Cuando uno entra en ella, es testigo de una construcción ultramoderna pero que retrotrae al esplendor de las épocas antiguas. También alberga un museo pequeño de piezas grecolatinas.
Pude ver una cultura grandiosa pero en decadencia; columnas dóricas botadas en el piso, capiteles y esculturas que se van desgastando por la obra del sol y el viento; museos y repositorios que no acogen sino desolación en sus ambientes.

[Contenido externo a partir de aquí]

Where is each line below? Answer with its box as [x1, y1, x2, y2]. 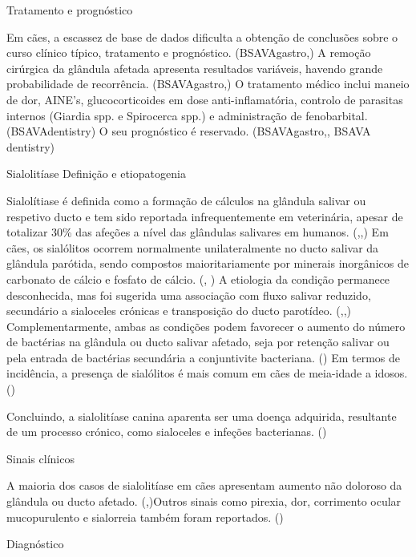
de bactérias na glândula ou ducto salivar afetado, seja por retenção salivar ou [6, 333, 390, 350]
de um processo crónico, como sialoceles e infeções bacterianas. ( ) [6, 423, 327, 440]
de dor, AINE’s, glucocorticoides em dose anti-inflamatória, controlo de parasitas [6, 91, 403, 107]
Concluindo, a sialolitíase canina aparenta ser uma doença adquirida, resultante [6, 407, 397, 424]
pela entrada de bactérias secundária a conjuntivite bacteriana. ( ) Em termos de [6, 349, 401, 365]
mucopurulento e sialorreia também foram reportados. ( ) [6, 508, 284, 525]
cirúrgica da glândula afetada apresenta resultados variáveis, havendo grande [6, 59, 383, 76]
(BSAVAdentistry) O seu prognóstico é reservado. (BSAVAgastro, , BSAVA [6, 123, 371, 139]
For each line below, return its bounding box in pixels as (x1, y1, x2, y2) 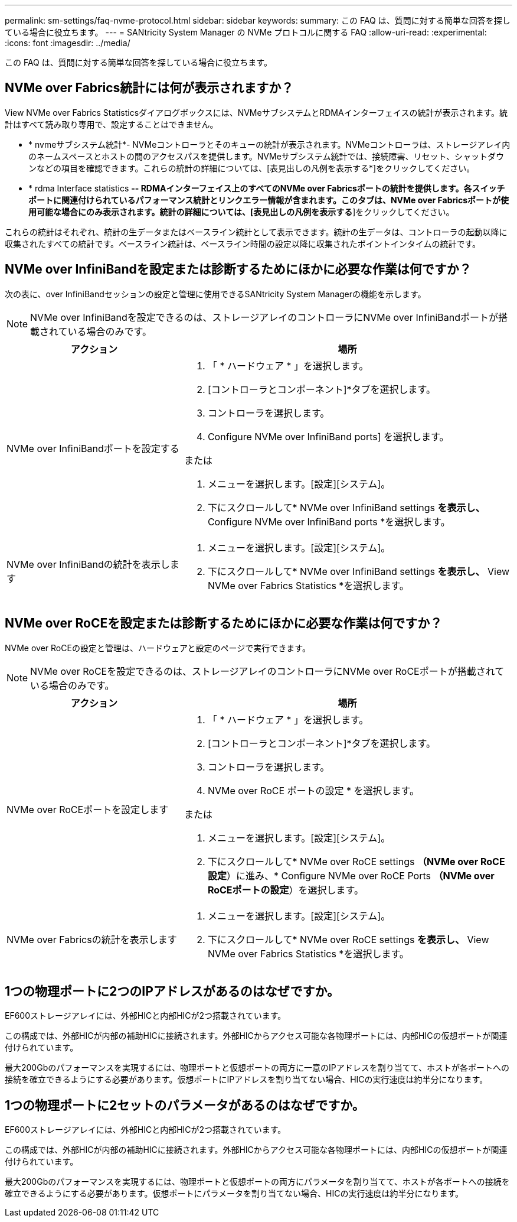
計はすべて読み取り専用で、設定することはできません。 (5, 119, 218, 129)
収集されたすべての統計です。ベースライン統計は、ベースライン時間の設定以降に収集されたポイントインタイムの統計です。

Como Goethe en Italia, yo también vi aquí, en Egipto, solamente “ruinas inertes”.
Cuando uno ha visitado ya todos los lugares visitables de esta ya casi megalópolis, uno se pregunta: “¿Qué ha sido de sus palacios magníficos, de sus gimnasios, de sus templos, de su magnífica biblioteca, de sus museos, de su necrópolis?, ¿qué de la grande, la rica, la soberbia, la nobilísima ciudad de Alejandro? ¿En verdad estas ruinas son el testimonio de lo que algún día fuera la magna Alejandría?”.
Si algo puede decir el que escribe esto, en descargo con la conciencia y para sentirse de esa forma con el espíritu en paz por haberlo aprovechado todo y cada segundo, es que no hubo monumento o pieza arqueológica que se presentara ante sus ojos que no haya investigado, escrutado, observado y sobre la que no haya tomado apuntes o por lo menos guardado sus mejores impresiones en su memoria.

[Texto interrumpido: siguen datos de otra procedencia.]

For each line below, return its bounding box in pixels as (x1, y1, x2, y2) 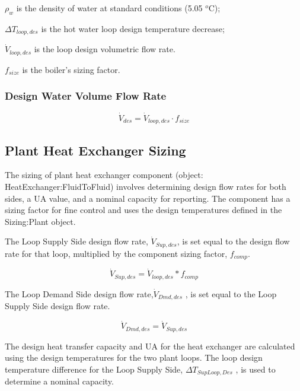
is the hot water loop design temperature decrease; (41, 22, 225, 34)
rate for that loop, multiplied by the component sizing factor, (5, 247, 228, 259)
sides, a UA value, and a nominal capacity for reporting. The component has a (5, 192, 291, 204)
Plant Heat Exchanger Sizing (5, 141, 186, 159)
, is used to (235, 363, 276, 375)
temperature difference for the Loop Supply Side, (5, 363, 183, 375)
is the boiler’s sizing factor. (22, 63, 120, 75)
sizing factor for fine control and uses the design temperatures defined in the (5, 204, 282, 216)
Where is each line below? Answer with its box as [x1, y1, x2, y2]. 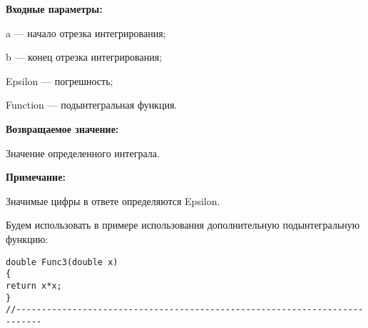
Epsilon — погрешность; [6, 73, 113, 88]
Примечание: [6, 169, 66, 184]
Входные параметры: [6, 1, 103, 16]
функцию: [6, 231, 48, 246]
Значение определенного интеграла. [6, 145, 160, 160]
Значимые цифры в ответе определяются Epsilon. [6, 193, 220, 208]
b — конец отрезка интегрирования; [6, 49, 163, 64]
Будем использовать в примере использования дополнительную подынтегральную [6, 217, 360, 232]
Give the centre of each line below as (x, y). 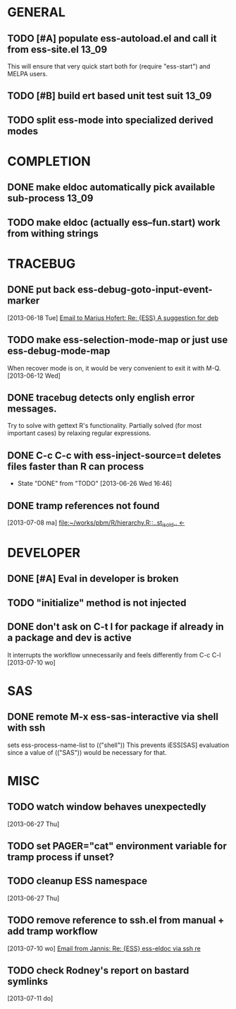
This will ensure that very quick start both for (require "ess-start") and (109, 66)
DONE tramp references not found (83, 506)
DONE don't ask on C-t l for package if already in (116, 627)
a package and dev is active (69, 638)
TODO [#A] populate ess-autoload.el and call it (112, 38)
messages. (32, 408)
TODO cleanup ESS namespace (77, 881)
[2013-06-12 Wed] (34, 376)
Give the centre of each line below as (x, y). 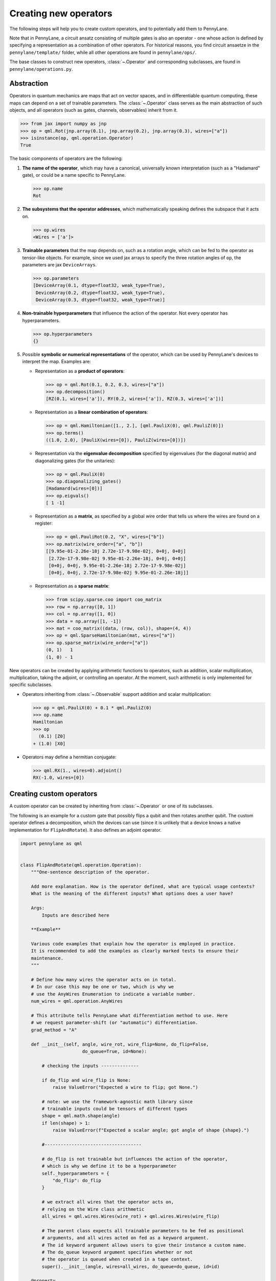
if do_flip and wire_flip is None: (86, 1080)
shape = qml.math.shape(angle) (81, 1116)
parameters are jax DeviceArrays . (60, 265)
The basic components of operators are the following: (66, 158)
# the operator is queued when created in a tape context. (117, 1259)
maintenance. (47, 958)
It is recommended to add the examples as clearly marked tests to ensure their (135, 951)
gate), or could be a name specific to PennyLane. (74, 175)
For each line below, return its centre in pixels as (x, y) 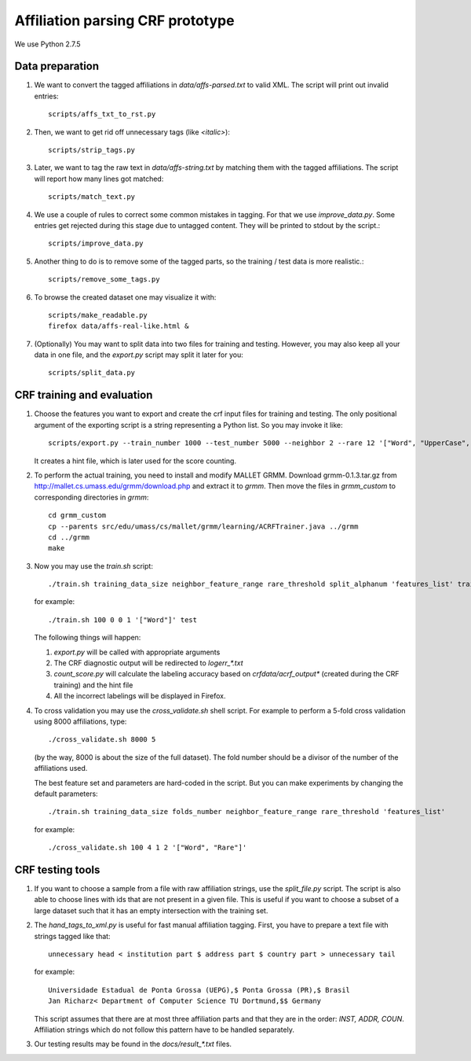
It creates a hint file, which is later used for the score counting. (135, 461)
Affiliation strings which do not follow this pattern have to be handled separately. (164, 1030)
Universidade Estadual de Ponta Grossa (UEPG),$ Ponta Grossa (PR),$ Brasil (199, 990)
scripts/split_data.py (92, 373)
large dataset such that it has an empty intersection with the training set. (151, 910)
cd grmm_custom (77, 516)
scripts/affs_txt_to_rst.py (102, 114)
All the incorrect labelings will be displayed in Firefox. (140, 696)

Egipto —particularmente Alejandría— congrega las potencias del antiguo Egipto, de la antigua Grecia, de la magna Roma, del Imperio Otomano y del Islam; es un mundo deslumbrante y abigarrado. ¿Qué sucederá con su memoria? ¿Qué con la necrópolis? La ciudad de los vivos avasallará a la de los muertos. ¡Esta ciudad guarda el pasado del mundo!
Las ruinas, abandonadas y calcinadas por el sol de oriente, son blancos del desgaste y la fragilidad. Pero están ahí, estarán ahí. Porque la piedra es resistente y ha sido hecha para no perecer; aunque el sol y el viento se muestren implacables, un legado tan potente nunca se extingue. El granito resiste y no por nada sigue ahí, enterrado en la tierra o bajo el sol despiadado, o incluso en las profundidades del mar Mediterráneo, desde hace miles y miles de años.